Пасеку Олеся взялась поднимать той же весной. Не разом — на что было разом-то? Денег в обрез, но упрямо, улей за ульем. Съездила к дальним пчеловодам, купила первые семьи.
На это пошли те деньги, что удалось выручить, да те, что помогли собрать соседи, устыдившиеся давешних слухов. Дед Мирон ей улей чинил, вспоминал, как отец ее, покойный пасечник, все тут устраивал. Богдан, участковый, в выходные приезжал помогать с крышей омшаника, а может, и не только ради крыши приезжал, но это уже другая история, и торопить ее не стоит.
Деревня, еще недавно шептавшаяся за спиной, теперь понемногу тянулась к ожившему двору. Кто с советом, кто с рассадой, кто просто поглядеть, как дочь Оксаны возрождает отцовское дело. А в самый разгар весны, когда зацвели сады и первые семьи облетелись, случился на пасеке день, который потом долго вспоминали в деревне.
Пришли всем миром чинить омшаник, ставить новые ульи, копать, латать крышу. Мужики тесали, бабы белили, ребятня таскала щепу. Дед Мирон распоряжался, вспоминая, как тут все было при покойном пасечнике.
К полудню вынесли на длинный стол, что сколотили прямо во дворе, нехитрую снедь: картошку, соленые грузди, ржаной хлеб — и ели все вместе, шумно, весело, как давно уже не едали в притихшей, вымирающей деревне. И Олеся, глядя на это, вдруг поняла, что дом ее снова стал тем, чем был при родителях, местом, куда сходятся люди. Сердцевиной.
Ей не просто вернули стены. Ей вернули ее место в живой человеческой цепи, которую сестра когда-то пыталась разорвать. Соня носилась среди взрослых, чумазая, счастливая, и уже никого не дичилась.
Она быстро прижилась в родном доме, будто и не было тех чужих лет. Дети отходчивые, дети умеют прощать себе прошлое, которого не выбирали. Она полюбила пчел, не боялась их вовсе, стояла рядом, когда мать в сетке возилась у летков и серьезно спрашивала, почему одна пчелка толстая, а другая худая.
И Олеся объясняла. Про матку, про рабочих пчел, про то, как весь улей — одна семья, где каждый за всех, и никто никого не бросает. И сама, объясняя, каждый раз чуть не плакала.
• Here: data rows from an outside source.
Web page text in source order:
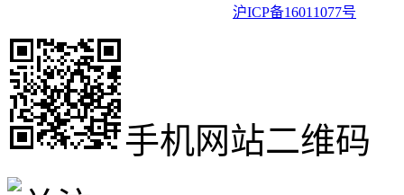
沪ICP备16011077号
手机网站二维码
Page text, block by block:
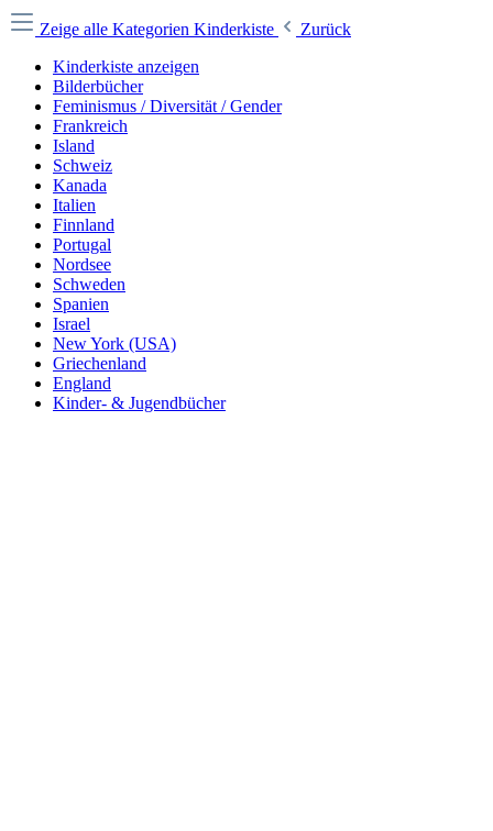
Zeige alle Kategorien Kinderkiste
Zurück
Kinderkiste anzeigen
Bilderbücher
Feminismus / Diversität / Gender
Frankreich
Island
Schweiz
Kanada
Italien
Finnland
Portugal
Nordsee
Schweden
Spanien
Israel
New York (USA)
Griechenland
England
Kinder- & Jugendbücher
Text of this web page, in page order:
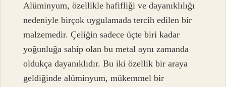
Alüminyum, özellikle hafifliği ve dayanıklılığı
nedeniyle birçok uygulamada tercih edilen bir
malzemedir. Çeliğin sadece üçte biri kadar
yoğunluğa sahip olan bu metal aynı zamanda
oldukça dayanıklıdır. Bu iki özellik bir araya
geldiğinde alüminyum, mükemmel bir
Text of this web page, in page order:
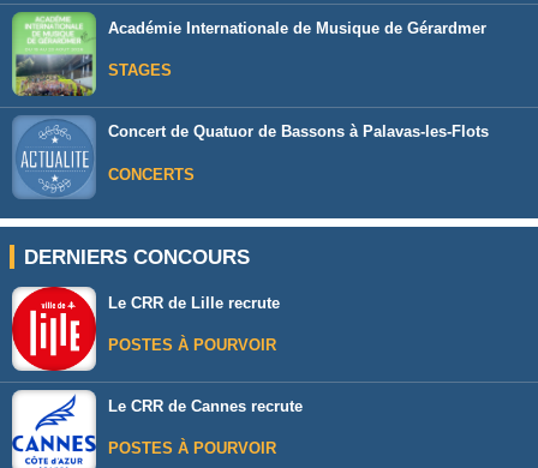
Académie Internationale de Musique de Gérardmer
STAGES
Concert de Quatuor de Bassons à Palavas-les-Flots
CONCERTS
DERNIERS CONCOURS
Le CRR de Lille recrute
POSTES À POURVOIR
Le CRR de Cannes recrute
POSTES À POURVOIR
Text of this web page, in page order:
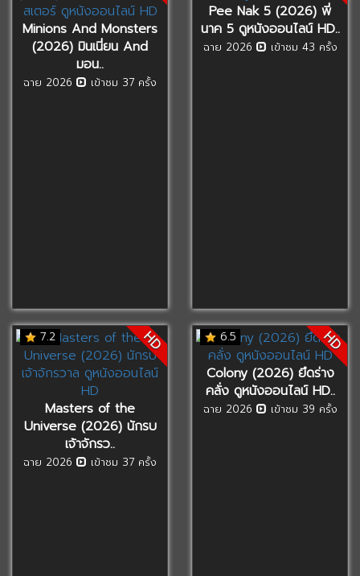
Minions And Monsters
(2026) มินเนี่ยน And
มอน..
ฉาย 2026 เข้าชม 37 ครั้ง
Pee Nak 5 (2026) พี่
นาค 5 ดูหนังออนไลน์ HD..
ฉาย 2026 เข้าชม 43 ครั้ง
7.2 HD
Masters of the
Universe (2026) นักรบ
เจ้าจักรว..
ฉาย 2026 เข้าชม 37 ครั้ง
6.5 HD
Colony (2026) ยึดร่าง
คลั่ง ดูหนังออนไลน์ HD..
ฉาย 2026 เข้าชม 39 ครั้ง
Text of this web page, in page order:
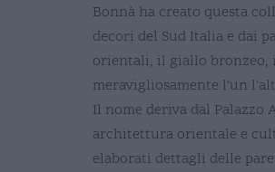
Bonnà ha creato questa
decori del Sud Italia e dai
orientali, il giallo bronzeo,
meravigliosamente l'un
Il nome deriva dal Palazzo
architettura orientale e
elaborati dettagli delle
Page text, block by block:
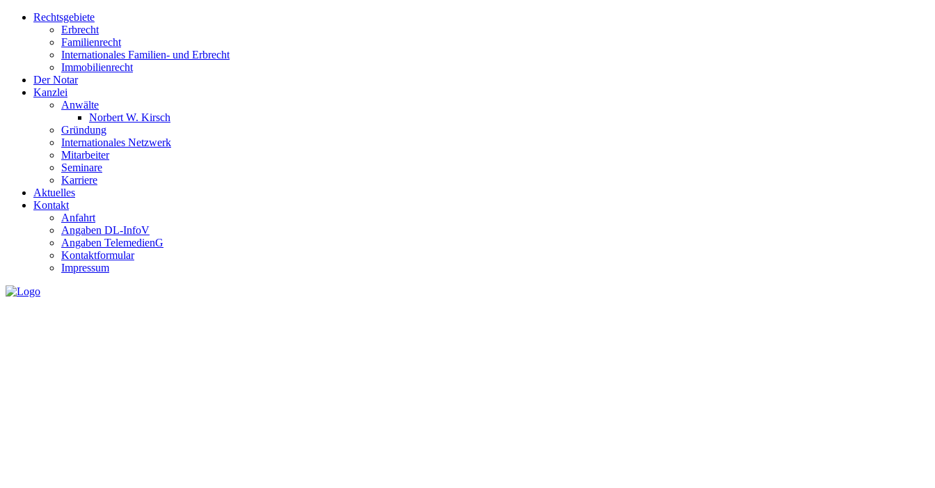
Rechtsgebiete
Erbrecht
Familienrecht
Internationales Familien- und Erbrecht
Immobilienrecht
Der Notar
Kanzlei
Anwälte
Norbert W. Kirsch
Gründung
Internationales Netzwerk
Mitarbeiter
Seminare
Karriere
Aktuelles
Kontakt
Anfahrt
Angaben DL-InfoV
Angaben TelemedienG
Kontaktformular
Impressum
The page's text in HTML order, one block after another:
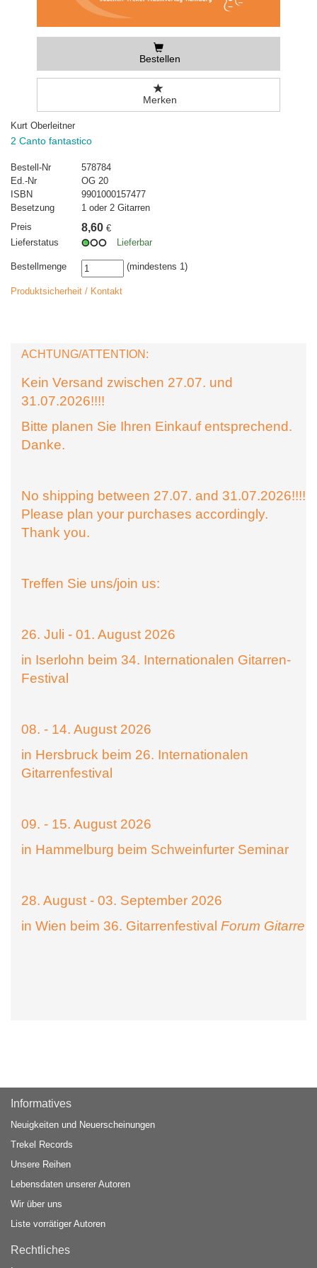
Bestellen
Merken
Kurt Oberleitner
2 Canto fantastico
Bestell-Nr
578784
Ed.-Nr
OG 20
ISBN
9901000157477
Besetzung
1 oder 2 Gitarren
Preis
8,60 €
Lieferstatus
Lieferbar
Bestellmenge (mindestens 1)
Produktsicherheit / Kontakt
ACHTUNG/ATTENTION:
Kein Versand zwischen 27.07. und
31.07.2026!!!!
Bitte planen Sie Ihren Einkauf entsprechend.
Danke.
No shipping between 27.07. and 31.07.2026!!!!
Please plan your purchases accordingly.
Thank you.
Treffen Sie uns/join us:
26. Juli - 01. August 2026
in Iserlohn beim 34. Internationalen Gitarren-
Festival
08. - 14. August 2026
in Hersbruck beim 26. Internationalen
Gitarrenfestival
09. - 15. August 2026
in Hammelburg beim Schweinfurter Seminar
28. August - 03. September 2026
in Wien beim 36. Gitarrenfestival Forum Gitarre
Informatives
Neuigkeiten und Neuerscheinungen
Trekel Records
Unsere Reihen
Lebensdaten unserer Autoren
Wir über uns
Liste vorrätiger Autoren
Rechtliches
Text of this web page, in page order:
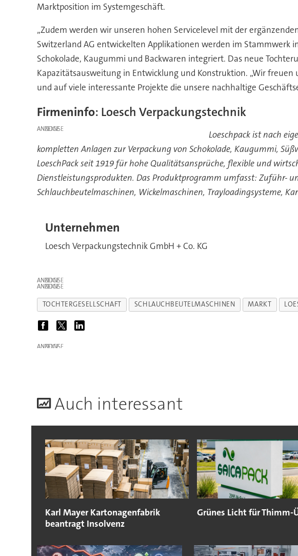
Marktposition im Systemgeschäft.
„Zudem werden wir unseren hohen Servicelevel mit der
Switzerland AG entwickelten Applikationen werden im
Schokolade, Kaugummi und Backwaren integriert. Das neue
Kapazitätsausweitung in Entwicklung und Konstruktion. „Wir
und auf viele interessante Projekte die unsere nachhaltige
Firmeninfo: Loesch Verpackungstechnik
ANZEIGE
Loeschpack ist nach
kompletten Anlagen zur Verpackung von Schokolade, Kaugummi,
LoeschPack seit 1919 für hohe Qualitätsansprüche, flexible und
Dienstleistungsprodukten. Das Produktprogramm umfasst: Zuführ-
Schlauchbeutelmaschinen, Wickelmaschinen, Trayloadingsysteme,
Unternehmen
Loesch Verpackungstechnik GmbH + Co. KG
ANZEIGE
ANZEIGE
TOCHTERGESELLSCHAFT SCHLAUCHBEUTELMASCHINEN MARKT
ANZEIGE
Auch interessant
Karl Mayer Kartonagenfabrik
beantragt Insolvenz
Grünes Licht für Thimm-
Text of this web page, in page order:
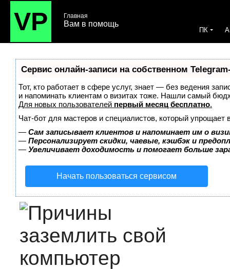
VP Главная
Вам в помощь
ПК
Сервис онлайн-записи на собственном
Тот, кто работает в сфере услуг, знает — без ведения
и напоминать клиентам о визитах тоже. Нашли самый
Для новых пользователей первый месяц бесплатно.
Чат-бот для мастеров и специалистов, который упрощает
— Сам записывает клиентов и напоминает им о
— Персонализирует скидки, чаевые, кэшбэк и
— Увеличивает доходимость и помогает больше
Начать пользоваться сервисом
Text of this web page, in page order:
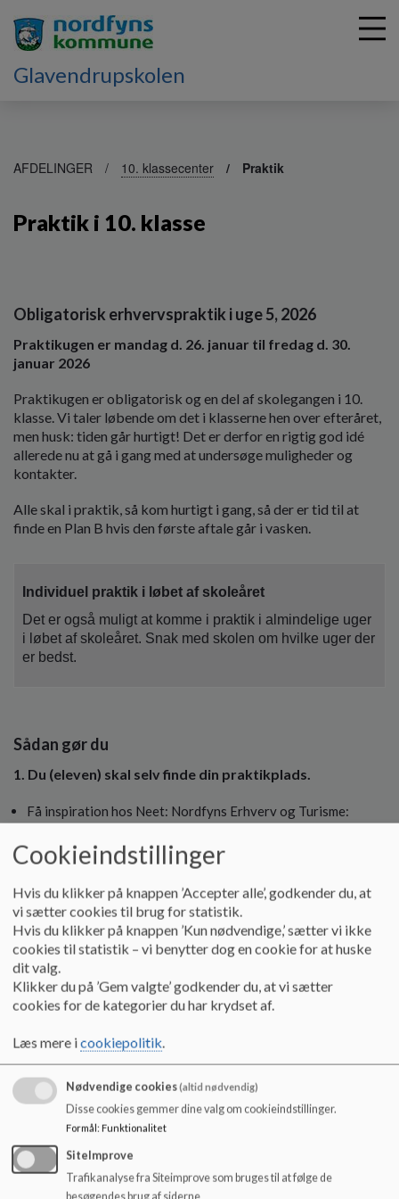
Glavendrupskolen
AFDELINGER 10. klassecenter Praktik
Praktik i 10. klasse
Obligatorisk erhvervspraktik i uge 5, 2026
Praktikugen er mandag d. 26. januar til fredag d. 30.
januar 2026
Praktikugen er obligatorisk og en del af skolegangen i 10.
klasse. Vi taler løbende om det i klasserne hen over efteråret,
men husk: tiden går hurtigt! Det er derfor en rigtig god idé
allerede nu at gå i gang med at undersøge muligheder og
kontakter.
Alle skal i praktik, så kom hurtigt i gang, så der er tid til at
finde en Plan B hvis den første aftale går i vasken.
Individuel praktik i løbet af skoleåret
Det er også muligt at komme i praktik i almindelige uger
i løbet af skoleåret. Snak med skolen om hvilke uger der
er bedst.
Sådan gør du
1. Du (eleven) skal selv finde din praktikplads.
Få inspiration hos Neet: Nordfyns Erhverv og Turisme:
Se “Gode råd til at finde praktiksted” for neden.
Se også forslagene på side 2 i praktikaftalen, som du kan
downloade nederst på siden.
2. Få aftalen på plads (Deadline 11. december)
Når praktikstedet er fundet, skal du udfylde en
praktikkontrakt. Det kan du gøre på din telefon, fx når du er
Opret din praktikaftale på
Tast virksomhedens navn eller CVR og find virksomheden på
listen.
Husk at notere kontaktperson og dennes oplysninger (mail
Tidligere var der en blanket, men den er afskaffet da
eleverne kan registrere praktikken direkte på deres
Cookieindstillinger
Hvis du klikker på knappen ’Accepter alle’, godkender du, at
vi sætter cookies til brug for statistik.
Hvis du klikker på knappen ’Kun nødvendige,’ sætter vi ikke
cookies til statistik – vi benytter dog en cookie for at huske
dit valg.
Klikker du på ’Gem valgte’ godkender du, at vi sætter
cookies for de kategorier du har krydset af.
Læs mere icookiepolitik.
Nødvendige cookies(altid nødvendig)
Disse cookies gemmer dine valg om cookieindstillinger.
Formål: Funktionalitet
SiteImprove
Trafikanalyse fra Siteimprove som bruges til at følge de
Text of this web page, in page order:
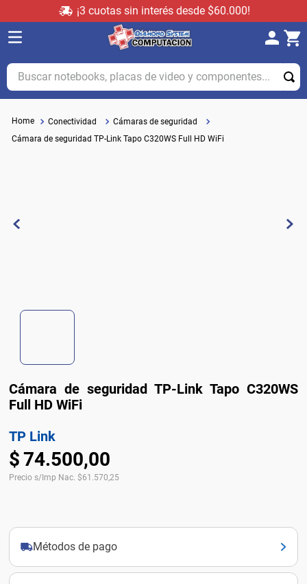
¡3 cuotas sin interés desde $60.000!
Buscar notebooks, placas de video y componentes...
Conectividad
Cámaras de seguridad
Cámara de seguridad TP-Link Tapo C320WS Full HD WiFi
Cámara de seguridad TP-Link Tapo C320WS
Full HD WiFi
TP Link
$74.500,00
Precio s/Imp Nac. $61.570,25
Métodos de pago
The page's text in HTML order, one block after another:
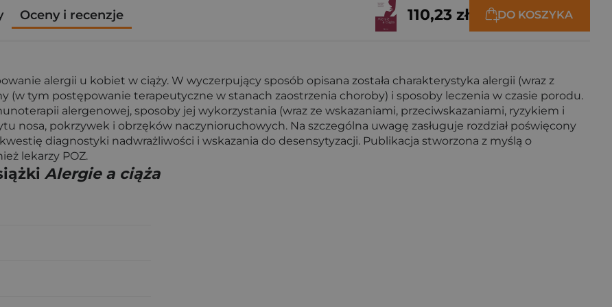
Oceny i recenzje 110,23 zł DO KOSZYKA
alergii u kobiet w ciąży. W wyczerpujący sposób opisana została charakterystyka alergii (wraz z
(w tym postępowanie terapeutyczne w stanach zaostrzenia choroby) i sposoby leczenia w czasie porodu.
alergenowej, sposoby jej wykorzystania (wraz ze wskazaniami, przeciwskazaniami, ryzykiem i
nosa, pokrzywek i obrzęków naczynioruchowych. Na szczególna uwagę zasługuje rozdział poświęcony
diagnostyki nadwrażliwości i wskazania do desensytyzacji. Publikacja stworzona z myślą o
lekarzy POZ.
Alergie a ciąża
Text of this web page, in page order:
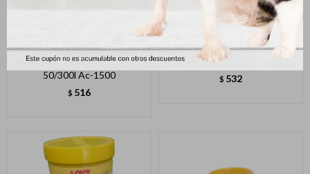
Bomba De Aire 2s 3l/m
50/300l Ac-1500
$ 516
Sera Pond Gran. 170 Gr. Stick
$ 532
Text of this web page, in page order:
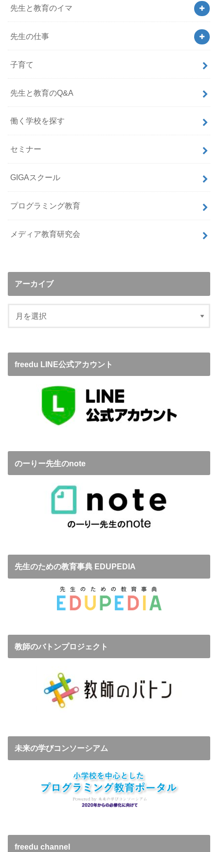
先生と教育のイマ
先生の仕事
子育て
先生と教育のQ&A
働く学校を探す
セミナー
GIGAスクール
プログラミング教育
メディア教育研究会
アーカイブ
freedu LINE公式アカウント
のーりー先生のnote
先生のための教育事典 EDUPEDIA
教師のバトンプロジェクト
未来の学びコンソーシアム
freedu channel
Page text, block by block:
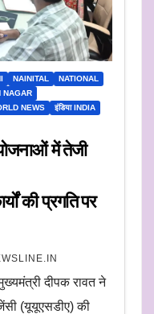
NAINITAL
NATIONAL
NAGAR
NEWS
इंडिया INDIA
में तेजी
की प्रगति पर
दीपक रावत ने
(यूयूएसडीए) की
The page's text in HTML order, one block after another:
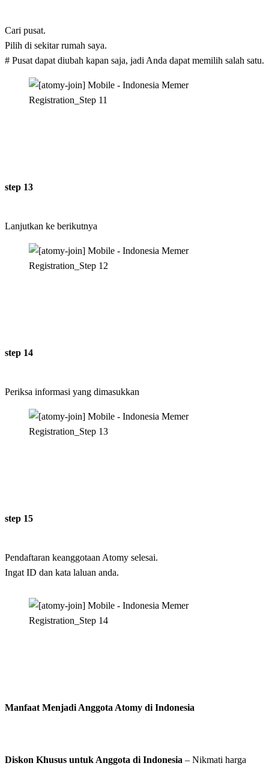
Cari pusat.
Pilih di sekitar rumah saya.
# Pusat dapat diubah kapan saja, jadi Anda dapat memilih salah satu.
step 13
Lanjutkan ke berikutnya
step 14
Periksa informasi yang dimasukkan
step 15
Pendaftaran keanggotaan Atomy selesai.
Ingat ID dan kata laluan anda.
Manfaat Menjadi Anggota Atomy di Indonesia
Diskon Khusus untuk Anggota di Indonesia – Nikmati harga
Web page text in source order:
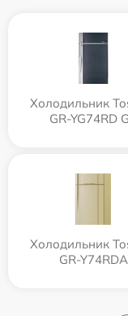
Холодильник
GR-YG74RD
Холодильник
GR-Y74RDA
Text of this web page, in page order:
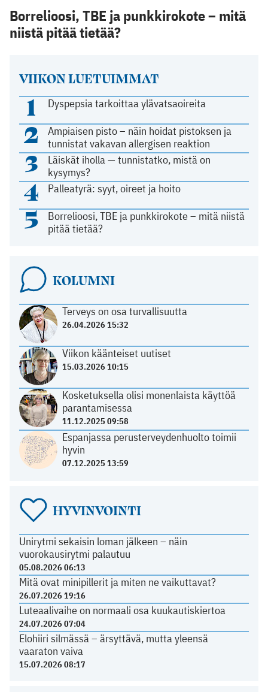
VIIKON LUETUIMMAT
1 Dyspepsia tarkoittaa ylävatsaoireita
2
Ampiaisen pisto – näin hoidat pistoksen ja
tunnistat vakavan allergisen reaktion
3
Läiskät iholla — tunnistatko, mistä on
kysymys?
4 Palleatyrä: syyt, oireet ja hoito
5
Borrelioosi, TBE ja punkkirokote – mitä niistä
pitää tietää?
KOLUMNI
Terveys on osa turvallisuutta
26.04.2026 15:32
Viikon käänteiset uutiset
15.03.2026 10:15
Kosketuksella olisi monenlaista käyttöä
parantamisessa
11.12.2025 09:58
Espanjassa perusterveydenhuolto toimii
hyvin
07.12.2025 13:59
HYVINVOINTI
Unirytmi sekaisin loman jälkeen – näin
vuorokausirytmi palautuu
05.08.2026 06:13
Mitä ovat minipillerit ja miten ne vaikuttavat?
26.07.2026 19:16
Luteaalivaihe on normaali osa kuukautiskiertoa
24.07.2026 07:04
Elohiiri silmässä – ärsyttävä, mutta yleensä
vaaraton vaiva
15.07.2026 08:17
Borrelioosi, TBE ja punkkirokote – mitä
niistä pitää tietää?
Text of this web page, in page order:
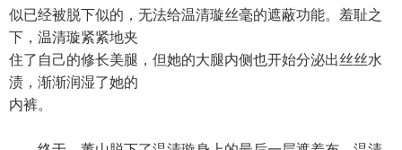
似已经被脱下似的，无法给温清璇丝毫的遮蔽功能。羞耻之
下，温清璇紧紧地夹
住了自己的修长美腿，但她的大腿内侧也开始分泌出丝丝水
渍，渐渐润湿了她的
内裤。
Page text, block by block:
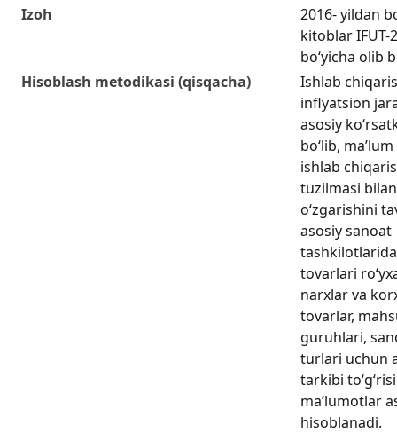
Izoh
2016- yildan
kitoblar
bo‘yicha olib
Hisoblash metodikasi (qisqacha)
Ishlab
inflyatsion
asosiy
bo‘lib,
ishlab
tuzilmasi
o‘zgarishini
asosiy sanoat
tovarlari
narxlar va
tovarlar,
guruhlari,
turlari uchun
tarkibi
ma’lumotlar
hisoblanadi.
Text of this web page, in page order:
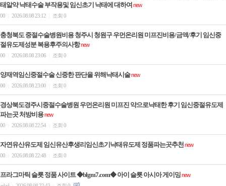
태알약 낙­태수술 부작용및 임신초기 낙­태에 대하여new
00
2026.08.08 23:12 조회 0
충청북도 중절수술병원비용 청주시 청원구 우먼온리원 미프진비용/금액/후기 임신중
절유도제성분 복용후주의사항new
00
2026.08.08 23:06 조회 0
양재역임신중절수술 신중한 판단을 위해낙­태시술new
00
2026.08.08 23:00 조회 0
경상북도경주시중절수술병원 우먼온리원 미프진 약으로낙태한 후기 임신중절유도제
파는곳 처방비용new
00
2026.08.08 22:54 조회 0
자연유산유도제 임신유산후생리임신초기낙태유도제 정품파는곳추천new
00
2026.08.08 22:48 조회 0
프라그마틱 슬룟 정품 사이트 ◆blgm7.com◆ 아이 슬룟 아시아 게이밍new
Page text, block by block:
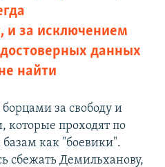
и за исключением
данных
найти
за свободу и
которые проходят по
как "боевики".
сбежать Демильханову,
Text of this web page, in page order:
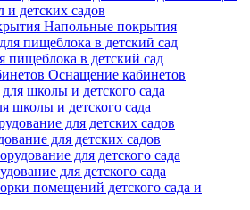
и детских садов
Напольные покрытия
пищеблока в детский сад
Оснащение кабинетов
школы и детского сада
для детских садов
для детского сада
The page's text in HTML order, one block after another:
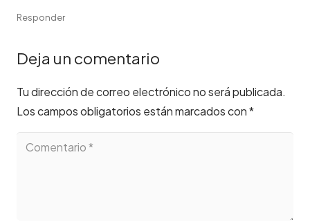
Responder
Deja un comentario
Tu dirección de correo electrónico no será publicada.
Los campos obligatorios están marcados con*

Вот бы всем людям так, как пчелам. К осени первого года пасека дала первый настоящий мед. Немного, но свой, местный, тот самый, отцовский, с горчинкой лесного разнотравья.
И Олеся первую рамку с медом отнесла не на продажу, отнесла знахарке. Знахарка Галина Петровна к тому времени была в этом доме своим человеком, приходила часто посидеть, поглядеть на Соню, которая быстро к ней привязалась и звала бабой Галей. Приняв рамку с первым медом, старуха расчувствовалась, а потом, как водится, скрыла это за делом, взяла плошку свежего воска, растопила его в старой закопченной ложке и, улыбаясь, вылила в блюдце с холодной водой.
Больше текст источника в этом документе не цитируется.